What the task asks
Count lines with "Plan" below; give only the number.

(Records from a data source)
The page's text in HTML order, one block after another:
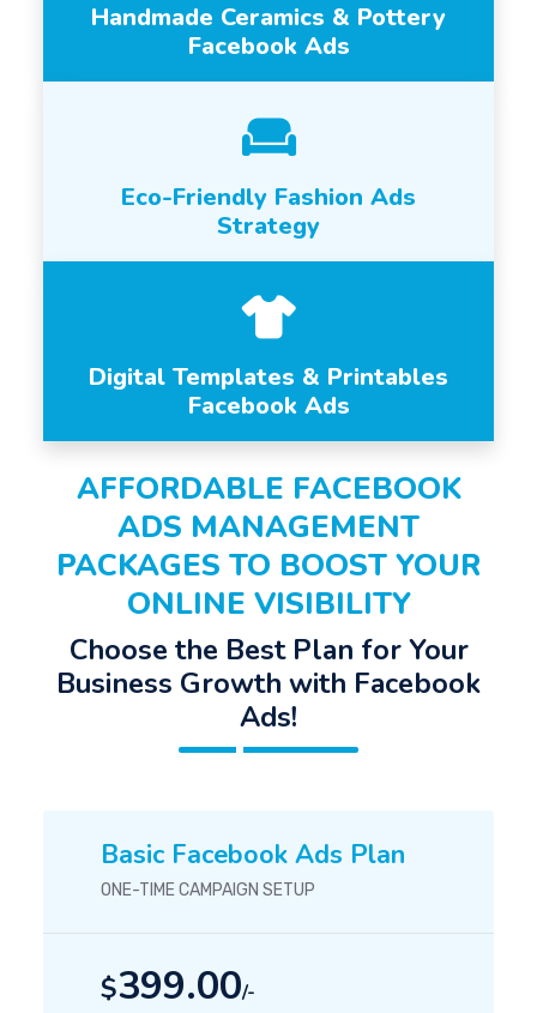
Handmade Ceramics & Pottery
Facebook Ads
Eco-Friendly Fashion Ads
Strategy
Digital Templates & Printables
Facebook Ads
AFFORDABLE FACEBOOK
ADS MANAGEMENT
PACKAGES TO BOOST YOUR
ONLINE VISIBILITY
Choose the Best Plan for Your
Business Growth with Facebook
Ads!
Basic Facebook Ads Plan
ONE-TIME CAMPAIGN SETUP
$399.00/-

Written response
2